Staniſlas lui demanda s’il ſouhaitoit reſter en vie pour faire pénitence : il le remercia, & dit qu’il ne vouloit pas s’expoſer de nouveau au danger de pécher. Staniſlas le reconduiſit à ſon tombeau ; & y étant arrivé, il s’endormit de nouveau au Seigneur. On peut juger qu’une pareille ſcene eut une infinité de témoins, & que toute la Pologne en fut informée dans le moment. Le Roi n’en fut que plus irrité contre le Saint. Il le tua quelque tems après de ſa propre main, comme il ſortoit de l’Autel, & fit couper ſon corps en 72 parties, afin qu’on ne pût les raſſembler, pour leur rendre le culte qui leur étoit dû, comme au corps d’un Martyr de la vérité, & de la liberté paſtorale.

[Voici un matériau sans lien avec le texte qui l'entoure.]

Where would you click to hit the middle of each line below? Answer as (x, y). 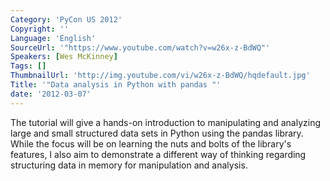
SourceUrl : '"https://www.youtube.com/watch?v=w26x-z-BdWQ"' (140, 47)
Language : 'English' (53, 38)
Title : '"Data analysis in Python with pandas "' (116, 85)
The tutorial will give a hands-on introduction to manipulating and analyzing (166, 122)
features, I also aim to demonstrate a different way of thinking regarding (158, 154)
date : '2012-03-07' (51, 94)
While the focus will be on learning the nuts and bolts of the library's (151, 143)
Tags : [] (28, 66)
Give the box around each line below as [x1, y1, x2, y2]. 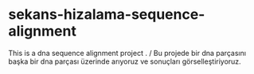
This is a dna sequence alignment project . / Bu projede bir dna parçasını [8, 48, 247, 57]
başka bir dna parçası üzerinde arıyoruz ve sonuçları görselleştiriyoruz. [8, 57, 241, 66]
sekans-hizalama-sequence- [8, 6, 205, 24]
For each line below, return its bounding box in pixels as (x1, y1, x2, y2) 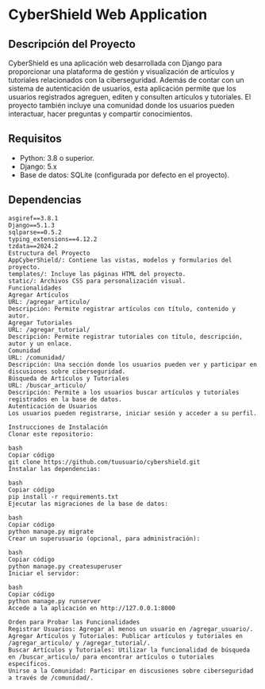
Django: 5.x (19, 162, 57, 171)
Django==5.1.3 (8, 221, 56, 229)
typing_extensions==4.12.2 (8, 235, 98, 243)
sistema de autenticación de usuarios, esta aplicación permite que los (8, 84, 236, 93)
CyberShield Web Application (8, 6, 208, 24)
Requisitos (8, 132, 62, 146)
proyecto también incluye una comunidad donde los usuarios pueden (8, 101, 235, 110)
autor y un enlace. (8, 340, 73, 348)
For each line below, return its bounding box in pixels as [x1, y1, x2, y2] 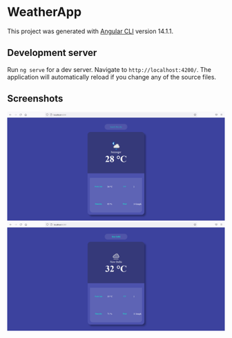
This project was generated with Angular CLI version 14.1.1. [7, 27, 174, 35]
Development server [7, 47, 97, 59]
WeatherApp [7, 4, 81, 20]
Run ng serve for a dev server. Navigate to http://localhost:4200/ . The [7, 65, 212, 73]
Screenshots [7, 93, 64, 104]
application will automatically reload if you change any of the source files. [7, 73, 216, 81]
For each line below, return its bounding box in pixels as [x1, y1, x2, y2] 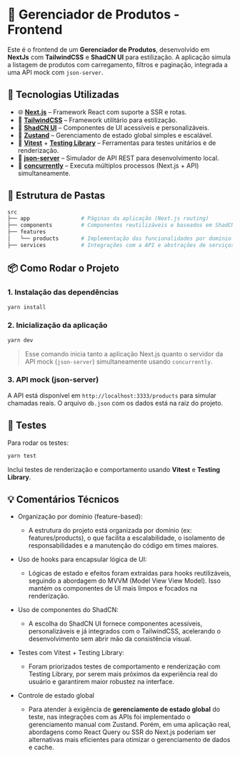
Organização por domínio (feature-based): [17, 512, 143, 521]
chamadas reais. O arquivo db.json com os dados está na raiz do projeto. [7, 398, 224, 407]
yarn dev [7, 336, 34, 344]
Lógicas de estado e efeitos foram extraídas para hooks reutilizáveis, [28, 569, 231, 578]
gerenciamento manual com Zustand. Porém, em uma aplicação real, [28, 721, 231, 729]
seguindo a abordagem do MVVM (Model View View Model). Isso [28, 576, 221, 585]
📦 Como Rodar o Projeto [7, 262, 119, 274]
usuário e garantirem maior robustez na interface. [28, 678, 175, 686]
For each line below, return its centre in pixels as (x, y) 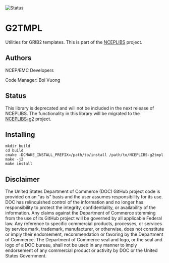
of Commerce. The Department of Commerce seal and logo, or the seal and (84, 240)
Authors (18, 58)
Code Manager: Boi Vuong (33, 80)
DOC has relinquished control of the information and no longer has (74, 202)
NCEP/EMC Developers (30, 70)
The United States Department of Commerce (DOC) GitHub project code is (83, 191)
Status (16, 96)
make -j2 (14, 160)
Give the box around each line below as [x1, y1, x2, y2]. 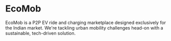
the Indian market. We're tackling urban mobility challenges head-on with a [5, 24, 163, 30]
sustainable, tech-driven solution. [5, 30, 76, 36]
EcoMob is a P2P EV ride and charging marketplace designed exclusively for [5, 19, 166, 25]
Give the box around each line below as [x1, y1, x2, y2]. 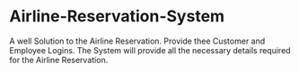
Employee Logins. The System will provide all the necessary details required [9, 44, 291, 55]
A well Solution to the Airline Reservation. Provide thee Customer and [9, 36, 266, 46]
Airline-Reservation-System [9, 6, 225, 27]
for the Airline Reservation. [9, 54, 109, 65]
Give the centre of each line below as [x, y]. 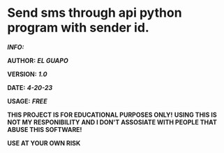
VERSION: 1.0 [27, 74]
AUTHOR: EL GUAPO [38, 60]
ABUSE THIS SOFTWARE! [45, 129]
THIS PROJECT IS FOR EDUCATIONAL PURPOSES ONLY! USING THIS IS [112, 115]
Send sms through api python [95, 13]
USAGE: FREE [27, 101]
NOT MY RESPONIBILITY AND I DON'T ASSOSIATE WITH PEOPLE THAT [112, 122]
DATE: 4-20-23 [30, 87]
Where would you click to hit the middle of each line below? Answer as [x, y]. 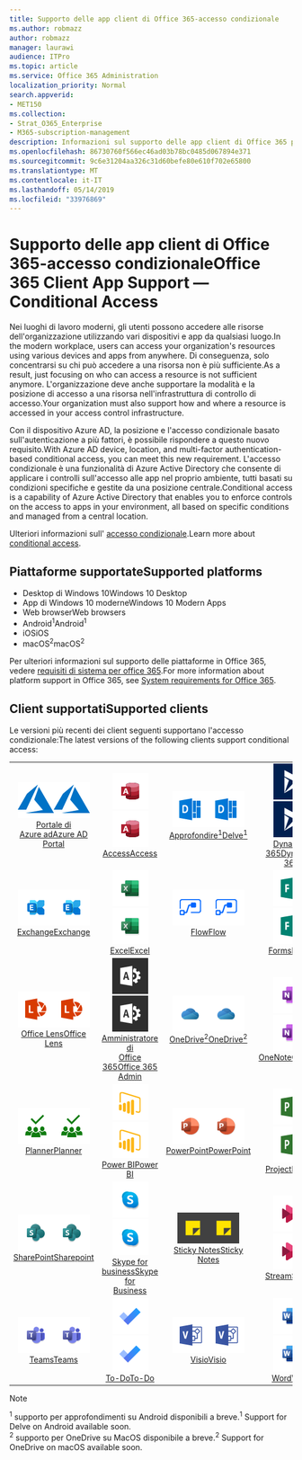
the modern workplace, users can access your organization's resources [142, 346]
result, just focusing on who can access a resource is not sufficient [133, 375]
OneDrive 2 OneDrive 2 [209, 1038]
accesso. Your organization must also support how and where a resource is [147, 404]
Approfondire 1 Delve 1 [209, 834]
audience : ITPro [40, 57]
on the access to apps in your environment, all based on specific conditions [149, 507]
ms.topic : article [44, 67]
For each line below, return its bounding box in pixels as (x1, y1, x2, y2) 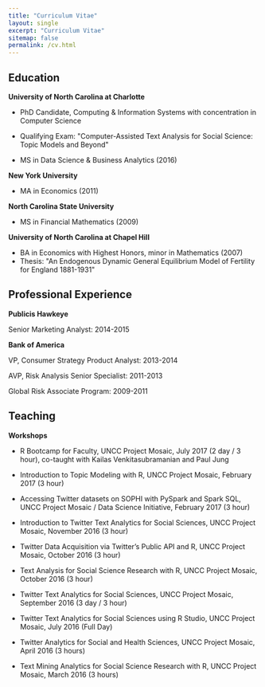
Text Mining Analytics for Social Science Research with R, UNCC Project (19, 661, 257, 670)
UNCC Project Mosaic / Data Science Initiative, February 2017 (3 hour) (19, 502, 251, 512)
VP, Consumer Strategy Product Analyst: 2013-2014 (8, 355, 178, 365)
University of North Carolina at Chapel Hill (8, 232, 150, 241)
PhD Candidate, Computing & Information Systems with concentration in (19, 107, 257, 116)
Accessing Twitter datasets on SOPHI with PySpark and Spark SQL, (19, 493, 241, 503)
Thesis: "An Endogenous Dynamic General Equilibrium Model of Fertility (19, 256, 255, 265)
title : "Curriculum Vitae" (8, 11, 98, 20)

Venons à préſent à ce qui ſait le principal ſujet de ces recherches, qui ſont les Vampires ou Revenans de Hongrie & de Moravie, & autres pareils, qui paroiſſent ſeulement pour peu de tems dans leurs corps naturels.

  1. Les RR. PP. Bollandiſtes ont crû, que la vie de S. Staniſlas qu’ils ont fait impfrimer, étoait ancienne & à peu près du tems du Martyre du Saint, ou du moins quelle étoit priſe ſur une vie d’un Auteur preſque contemporain & original. Mais on m’a ſait remarquer depuis la premiere Edition de cette Diſſertation, que la choſe n’étoit nullement certaine ; que Mr. Baillet ſur le 7 Mai, dans la table critique des Auteurs, avance que la vie de S. Staniſlas n’a été écrite que 400 ans après ſa mort, ſur des mémoires peu certains & mutilés. Et dans la vie du Saint, il avoue qu’il n’y a que la tradition des Ecrivains du pays, qui puiſſe rendre croyable celle de la Réſurrection de Pierre. Monſieur l’Abbé Fleuri tom. xiij. de l’Hiſtoire Eccleſ. L. 62. ſous l’an 1079. ne convient pas non plus de ce qui eſt écrit dans cette vie, ni de ce qui l’a ſuivi ; toutesfois le miracle, de la Réſurrection de Pierre eſt rapporté comme certain dans un diſcours de Jean de Polemac, prononcé au Concile de Conſtance l’an 1433. tom. xij. Concil. pag. 1397.